Implementing Zero-Trust Security

Implementing best practices for zero trust security will look different for each business. Several organisational factors will impact implementation, including:

● Size of the business

● IT budget

● Resources available to staff

● Number of assets to secure

● Sensitivity of the data to safeguard

Remember, zero-trust is an approach to security rather than a single solution and can be adjusted to fit the unique needs of each business. When implementing zero-trust, there are several areas to consider.

Understanding the Data to be Secured

The first step to implementing zero trust security is understanding the data the business holds and needs to protect. Questions to ask here include:

●What types of data does the business manage?

● How sensitive is each type?

● Where is each type of data located?

Based on the answers to these questions, the business can decide who should have access to various resources—and, more importantly, who does not need access to perform their role.

The business can then create policies and processes to ensure that access is controlled and managed by each type of data’s usage requirements and security implications.

Ensuring Return on Investment

As with most cybersecurity investments, there are many options and extents to which zerotrust can be implemented. Businesses should use a risk-based approach to determine the right investment level and the technologies used to implement zero-trust.

If expertise does not exist in-house, then temporary expertise or partners can be leveraged to ensure the right technology mix is selected and ongoing operations can be managed.

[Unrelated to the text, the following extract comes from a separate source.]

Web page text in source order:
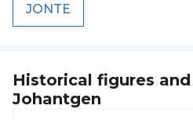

Without expert guidance, it’s too easy to waste a cybersecurity budget on solutions that cover one area of security to a depth not required by the business—leaving other areas of cybersecurity under-invested in and open to exploitation. As mentioned, many businesses are already using software solutions that contain zero trust features. However, vendors attempting to sell a discrete security solution may ignore these options to justify their own costs.

When seeking external assistance in building a zero trust strategy and selecting technologies or initiatives to implement, businesses should look for partners interested in their long-term security rather than vendors who want to sell an individual product or service.

Conclusion

With businesses evolving to a distributed model that leverages more external SaaS subscriptions, and cyber threats evolving to take advantage of this setup, cybersecurity must also evolve.

A key part of this transformation is a security approach known as zero-trust. Zero-trust enables increased security and improved user experience while supporting remote working, BYOD initiatives and business-critical SaaS solutions.

Zero-trust is an approach to cybersecurity, rather than a solution in and of itself, and should be considered when securing all technology and data assets.